🤖 AI Summary
This work addresses the computability of $f$-divergences between probability measures within a generalized quasi-$varepsilon$-neighborhood. We propose a generalized local information geometry framework that integrates higher-order Taylor expansions with local perturbation analysis. First, we derive a novel inverse Pinsker-type upper bound applicable to a broad class of $f$-divergences, explicitly characterizing their dependence on total variation distance. Second, under the assumption that $f$ is thrice continuously differentiable, we establish tight upper and lower bounds on the ratio of any two $f$-divergences within the neighborhood, proving both its boundedness and asymptotic equivalence.

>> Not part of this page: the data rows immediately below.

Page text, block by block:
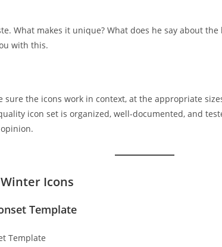
What makes it unique? What does he say about
with this.
sure the icons work in context, at the appropriate
icon set is organized, well-documented, and
Icons
Template

These results unify and substantially extend the classical Pinsker inequality, providing new theoretical tools and quantitative bounds for robust statistical inference, stability analysis of generative models, and distributional shift modeling.
📝 Abstract
A general reverse Pinsker's inequality is derived to give an upper bound on f-divergences in terms of total variational distance when two distributions are close measured under our proposed generalized local information geometry framework. In addition, relationships between two f-divergences equipped with functions that are third order differentiable are established in terms of the lower and upper bounds of their ratio, when the underlying distributions are within a generalized quasi-$varepsilon$-neighborhood.